The Grand Unified Theory: Interpreting ADF and KPSS Together

This is where it gets truly useful. You run both tests and compare the results like a detective reconciling two witness statements. The combined verdict is your answer.

ADF (p-value)KPSS (p-value)Conclusion
< 0.05 (Reject Null)> 0.05 (Fail to Reject Null)Stationary. Both tests agree. Go forth and model.
> 0.05 (Fail to Reject Null)< 0.05 (Reject Null)Non-Stationary. Both tests agree. You need to difference the data.
< 0.05 (Reject Null)< 0.05 (Reject Null)Difference Stationary. The ADF says no unit root, but KPSS says it’s not trend-stationary. Differencing the series will likely make it fully stationary.
> 0.05 (Fail to Reject Null)> 0.05 (Fail to Reject Null)Trend Stationary. The series has a deterministic trend (not a stochastic unit root). You should de-trend it first, rather than difference it.

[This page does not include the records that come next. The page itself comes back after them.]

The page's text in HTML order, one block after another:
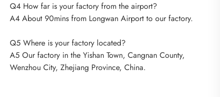
Q4 How far is your factory from the airport?
A4 About 90mins from Longwan Airport to our factory.
Q5 Where is your factory located?
A5 Our factory in the Yishan Town, Cangnan County,
Wenzhou City, Zhejiang Province, China.
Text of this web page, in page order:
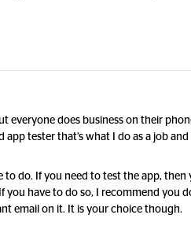
everyone does business on their
app tester that’s what I do as a job
to do. If you need to test the app,
you have to do so, I recommend you
email on it. It is your choice though.
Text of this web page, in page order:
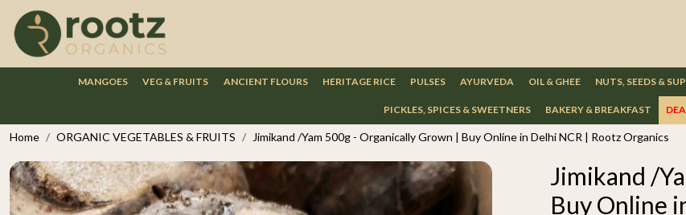
MANGOES VEG & FRUITS ANCIENT FLOURS HERITAGE RICE PULSES AYURVEDA OIL & GHEE NUTS, SEEDS &
PICKLES, SPICES & SWEETNERS BAKERY & BREAKFAST
Home ORGANIC VEGETABLES & FRUITS Jimikand /Yam 500g - Organically Grown | Buy Online in Delhi NCR | Rootz Organics
Jimikand /
Buy Online
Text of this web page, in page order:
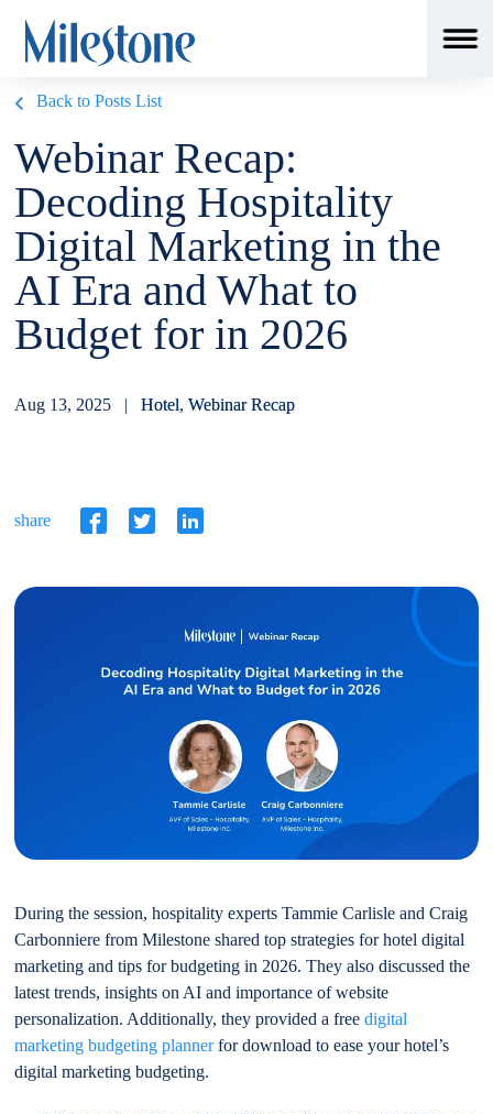
Back to Posts List
Webinar Recap:
Decoding Hospitality
Digital Marketing in the
AI Era and What to
Budget for in 2026
Aug 13, 2025 |Hotel,Webinar Recap
share
During the session, hospitality experts Tammie Carlisle and Craig
Carbonniere from Milestone shared top strategies for hotel digital
marketing and tips for budgeting in 2026. They also discussed the
latest trends, insights on AI and importance of website
personalization. Additionally, they provided a freedigital
marketing budgeting plannerfor download to ease your hotel’s
digital marketing budgeting.

The third case is the most common “disagreement” and is actually incredibly helpful. It tells you the series isn’t a random walk, but it still has some unwanted structure that differencing will clean up.

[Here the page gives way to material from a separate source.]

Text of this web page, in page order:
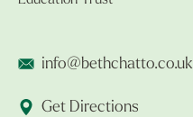
info@bethchatto.co.uk
Get Directions
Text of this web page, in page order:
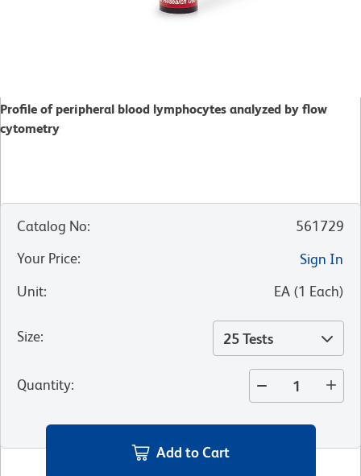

Best Practices and Pitfalls

  1. Always Specify the Regression: For KPSS, you must choose regression='c' (for constant/level) or regression='ct' (for constant and trend). If your data visually has a clear trend, use 'ct'. If you’re not sure, try both. Using 'c' on a trended series will give you a false non-stationary result.
  2. Check Those Critical Values: The ADF statistic must be more negative than the critical value at your chosen significance level (usually 5%) to reject the null. Don’t just rely on the p-value; look at the full output.
  3. It’s Not Magic: These tests have limited power, especially on short series. They can struggle with complex seasonality or multiple structural breaks. Your eyes on a plot are still a vital tool.
  4. The Goal is Modeling, Not Testing: Don’t get obsessed with achieving perfect stationarity according to the tests. The real question is: does making the series stationary improve your model’s forecasting performance? Sometimes slightly non-stationary residuals are acceptable if the predictions are accurate and well-behaved. The test is a means to an end, not the end itself.